I think of a time where we kind of disagree, a little bit, and it's basically semantics. I don't think we matter cosmically, I think we matter to each other. I don't think the universe cares about us.
That is where this, thought, this feeling of insignificance comes from, where we realize that there's this giant universe, and we are a tiny, tiny, tiny, in terms of the amount of volume, we are certainly a very tiny part of it. In terms of the amount of interestingness, we may be a fairly large part of it, I don't know. But we can't quantify, nor can we measure it in other places.

So we're stuck on that! But what I do know is that the universe doesn't care about us. We care about us. We care about each other, we care about interestingness, we care about the planet, we care about life. 

The significance of life comes not from outside, it comes from inside. We grant it significance. We grant all our goals and aspirations, we grant them significance- those things are constructions. I'm not saying they're constructions of society- they could very well be our being. Like, we could not live without them! But they would not live without us, so in that sense they're constructions. 
I'm not saying we should get rid of them, they're a huge part of what we are. That relationship between ourselves and each other and our feelings and values, the feeling of the world having a meaning, I think that's all very important to us.

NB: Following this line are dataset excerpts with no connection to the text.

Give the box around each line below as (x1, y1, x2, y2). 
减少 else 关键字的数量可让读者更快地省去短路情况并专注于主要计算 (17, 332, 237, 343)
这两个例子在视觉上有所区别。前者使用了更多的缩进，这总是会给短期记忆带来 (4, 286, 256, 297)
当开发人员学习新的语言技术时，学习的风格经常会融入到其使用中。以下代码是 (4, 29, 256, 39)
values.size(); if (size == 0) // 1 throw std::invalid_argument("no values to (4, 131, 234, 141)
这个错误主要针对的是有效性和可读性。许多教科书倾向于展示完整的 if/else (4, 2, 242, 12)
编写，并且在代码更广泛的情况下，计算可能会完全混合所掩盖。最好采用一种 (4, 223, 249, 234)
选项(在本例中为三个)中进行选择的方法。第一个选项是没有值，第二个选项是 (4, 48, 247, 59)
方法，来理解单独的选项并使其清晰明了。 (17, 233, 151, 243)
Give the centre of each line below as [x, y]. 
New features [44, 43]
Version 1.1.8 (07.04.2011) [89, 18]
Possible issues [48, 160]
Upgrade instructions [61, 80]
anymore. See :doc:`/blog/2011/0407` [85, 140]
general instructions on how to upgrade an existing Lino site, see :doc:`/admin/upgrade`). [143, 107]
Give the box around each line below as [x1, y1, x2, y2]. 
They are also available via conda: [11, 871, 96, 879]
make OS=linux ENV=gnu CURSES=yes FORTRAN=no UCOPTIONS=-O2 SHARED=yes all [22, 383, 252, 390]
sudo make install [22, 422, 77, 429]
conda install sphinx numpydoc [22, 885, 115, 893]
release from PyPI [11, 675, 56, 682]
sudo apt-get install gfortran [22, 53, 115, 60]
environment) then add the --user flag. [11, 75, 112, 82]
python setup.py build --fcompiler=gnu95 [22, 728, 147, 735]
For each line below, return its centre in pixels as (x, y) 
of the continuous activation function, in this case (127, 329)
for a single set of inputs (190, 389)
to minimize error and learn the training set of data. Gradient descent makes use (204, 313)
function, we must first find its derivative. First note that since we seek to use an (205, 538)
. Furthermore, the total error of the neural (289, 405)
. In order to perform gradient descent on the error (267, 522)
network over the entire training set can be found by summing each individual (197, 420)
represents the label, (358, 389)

The question of whether or not what's happening on earth in intrinsically valuable... *shrugs*

I would love for there to be a system, and I think there probably are ways of understanding the world in which there is a system, not just religious ones, but where if we're talking about complexity, or the particle of interestingness or whatever,  where you're actually saying that there's an objective reason why the thing that happens on earth is more interesting than the thing that happens on Mars, or the thing that happens on Kepler 22b.

So that's how I'm feeling. And to be honest, the graphic that I posted is the kind of thing that you feel when you look up at the night sky, or you look at the Hubble deep field. And, a Hubble deep field probably would have been a better example of that quote making sense, being like 'Look, this was an empty spot of sky, and now it's full of galaxies', where as this, the pale blue dot, is more of not that image.

But I feel like that conveyed it better somehow. Like it was easier to say, this is earth, whereas the Hubble deep field requires explanation for a lot of people, because you're not familiar with that image... which is insane, you should be!!!

So do we all understand now, do we understand where I'm coming from, where Tom's coming from? If there's no way to understand interestingness and complexity it terms of a value, a physical value, then all value of life comes from life appreciating life. Not from the cosmos appreciating life. And that's how I feel.

Am I done now? 

I'm really looking forward to editing it, I'm not really sure what I said.